How to Reset Windows 8 or 7 Password with NTPasswd?

  1. First go to the official website of NTPasswd and grab a copy of the bootable CD image. To install NTPasswd onto a blank CD, Right-click on the ISO file and then click “Burn disc image” option. If your system doesn’t have built-in support for burning, you can take use of the free burning tool ISO2Disc.
  2. When the bootable NTPasswd CD is ready, it’s time to reset your lost Windows password. Insert the CD into the optical drive and restart the target computer. You might have to adjust the BIOS to allow booting from the CD.
  3. After booting to the NTPasswd tool, you have to select which partition that has Windows installed. In most cases, there will be only one partition so you can just hit Enter to use the default value.

    select-partition

  4. Next, select which part of registry to load, press Enter to leave it as default option which is “Password reset [sam]”.

    load-sam

  5. When you see the chntpw Main Interactive Menu, press Enter to select “Edit user data and passwords” option.

    ntpasswd

  6. Choose the user account where you want to reset the password. You can find the RID, which you have to enter now, to the left of the username.

    select-account

  7. On User Edit Menu, type 1 and press Enter to select “Clear (blank) user password”.

    clear-password

  8. If there is nothing wrong, you should see a message Password cleared!. Then, type q and press Enter to quit editing the user.

    quit-ntpasswd

  9. Next type q to quit the NTPasswd tool and type y to save your password reset changes.
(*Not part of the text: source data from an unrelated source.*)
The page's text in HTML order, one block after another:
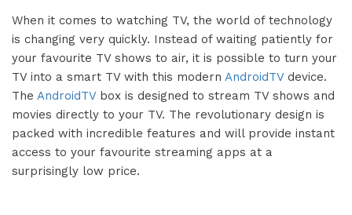
When it comes to watching TV, the world of technology
is changing very quickly. Instead of waiting patiently for
your favourite TV shows to air, it is possible to turn your
TV into a smart TV with this modern AndroidTVdevice.
The AndroidTVbox is designed to stream TV shows and
movies directly to your TV. The revolutionary design is
packed with incredible features and will provide instant
access to your favourite streaming apps at a
surprisingly low price.
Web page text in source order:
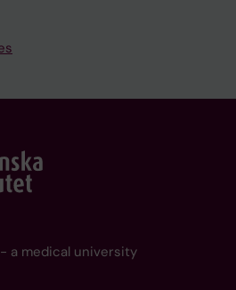
a medical university
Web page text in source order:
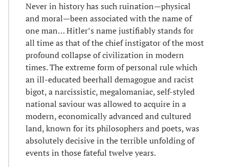
Never in history has such ruination—physical
and moral—been associated with the name of
one man… Hitler’s name justifiably stands for
all time as that of the chief instigator of the most
profound collapse of civilization in modern
times. The extreme form of personal rule which
an ill-educated beerhall demagogue and racist
bigot, a narcissistic, megalomaniac, self-styled
national saviour was allowed to acquire in a
modern, economically advanced and cultured
land, known for its philosophers and poets, was
absolutely decisive in the terrible unfolding of
events in those fateful twelve years.
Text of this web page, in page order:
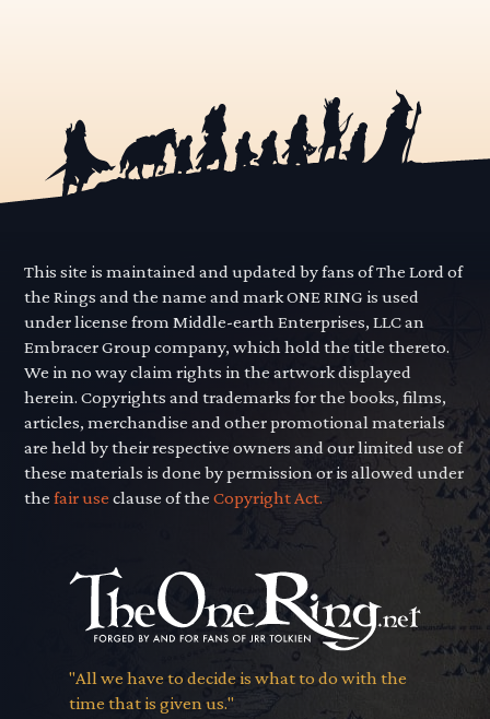
This site is maintained and updated by fans of The Lord of
the Rings and the name and mark ONE RING is used
under license from Middle-earth Enterprises, LLC an
Embracer Group company, which hold the title thereto.
We in no way claim rights in the artwork displayed
herein. Copyrights and trademarks for the books, films,
articles, merchandise and other promotional materials
are held by their respective owners and our limited use of
these materials is done by permission or is allowed under
thefair use clause of theCopyright Act.
"All we have to decide is what to do with the
time that is given us."
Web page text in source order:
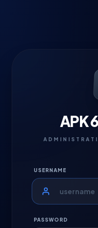
APK
USERNAME
PASSWORD
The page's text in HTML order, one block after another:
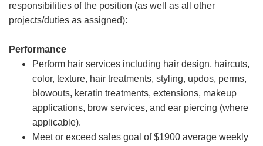
responsibilities of the position (as well as all other
projects/duties as assigned):
Performance
Perform hair services including hair design, haircuts,
color, texture, hair treatments, styling, updos, perms,
blowouts, keratin treatments, extensions, makeup
applications, brow services, and ear piercing (where
applicable).
Meet or exceed sales goal of $1900 average weekly
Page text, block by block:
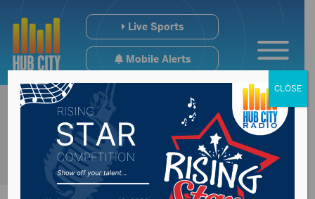
Live Sports
Mobile Alerts
CLOSE
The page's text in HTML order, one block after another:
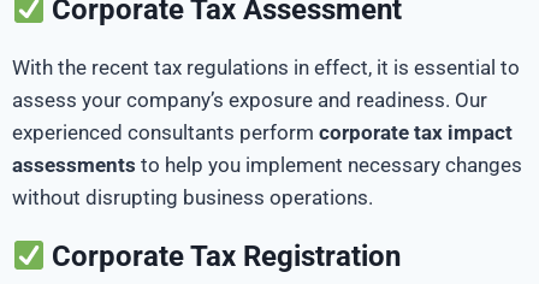
Corporate Tax Assessment
With the recent tax regulations in effect, it is essential to
assess your company’s exposure and readiness. Our
experienced consultants perform corporate tax impact
assessments to help you implement necessary changes
without disrupting business operations.
Corporate Tax Registration
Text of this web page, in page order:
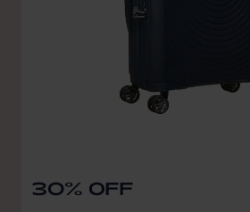
30% OFF
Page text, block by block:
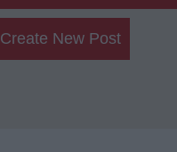
Create New Post
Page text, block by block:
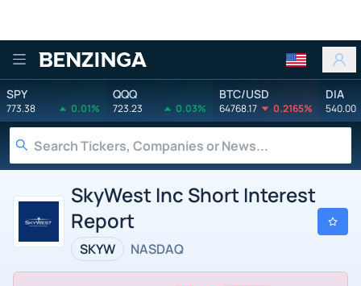
Benzinga
SPY
773.38 0.01%
QQQ
723.23 0.03%
BTC/USD
64768.17 0.2165%
DIA
540.00
SkyWest Inc Short Interest
Report
SKYW NASDAQ
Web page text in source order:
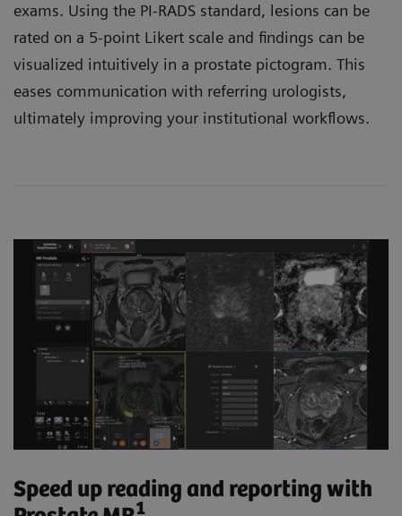
exams. Using the PI-RADS standard, lesions can be
rated on a 5-point Likert scale and findings can be
visualized intuitively in a prostate pictogram. This
eases communication with referring urologists,
ultimately improving your institutional workflows.
Speed up reading and reporting with
1
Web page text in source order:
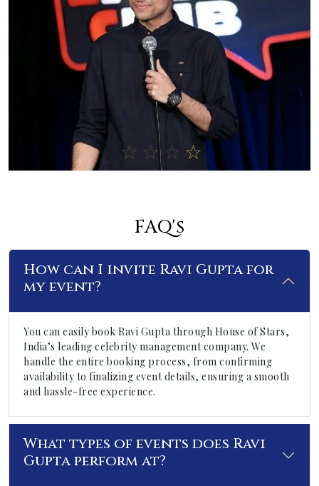
FAQ's
How can I invite Ravi Gupta for
my event?
You can easily book Ravi Gupta through House of Stars,
India’s leading celebrity management company. We
handle the entire booking process, from confirming
availability to finalizing event details, ensuring a smooth
and hassle-free experience.
What types of events does Ravi
Gupta perform at?
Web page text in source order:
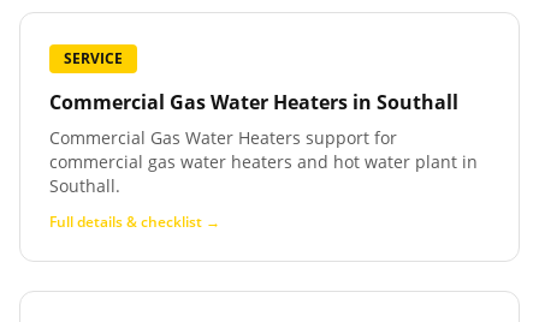
SERVICE
Commercial Gas Water Heaters in Southall
Commercial Gas Water Heaters support for
commercial gas water heaters and hot water plant in
Southall.
Full details & checklist →
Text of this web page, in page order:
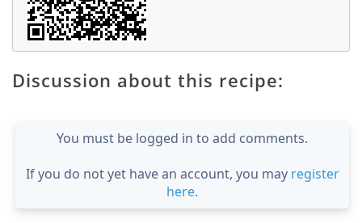
Discussion about this recipe:
You must be logged in to add comments.
If you do not yet have an account, you may register
here.
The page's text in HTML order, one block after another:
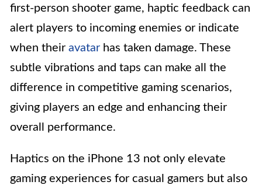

Press Ctrl + Alt + Del to restart your computer. You should be able to login to Windows without any problems — remember to change the password to something complex that you can still recall easily.

Note that NTPasswd could be used to reset password for local account only. If you need to bypass Windows 8 Microsoft account, or reset domain user password, you might need to take use of the commercial software PCUnlocker.

How to Show Hidden Files in Windows 11, 10, 8, 7 and Vista

July 1st, 2015 by Admin

One accidental deletion of a single system file can render your computer unusable. By default, Windows hides certain system files from view in Windows Explorer. This protects important files from being accidentally deleted, modified or altered.

But there are times when it’s necessary to view the hidden files and folders when coming to troubleshoot Windows problems. Here’s how to show hidden files in Windows 11, 10, 8, 7 and Vista.

How to Show Hidden Files in Windows 11, 10, 8, 7 and Vista?

  1. Open up a Windows Explorer window, choose Organize -> Folder and search options.

    win7-folder-options

    In Windows 10 or 8, click on the View tab at the top of Windows Explorer, and then click Options.

    win8-folder-options

    In Windows 11, open File Explorer and click on the See more button (three dots) on the right side of the toolbar, and then select Options.

  2. From the opened Folder Options box, go to View tab.
  3. Under the Advanced settings section, click to select “Show hidden files, folders, and drives” radio button. If you are trying to get into the Windows directories, you might want to also remove the checkbox from “Hide protected operating system files (Recommended)” as well.

    show-hiden-files

  4. When you are done, just click Apply and OK, and your changes will take effect immediately.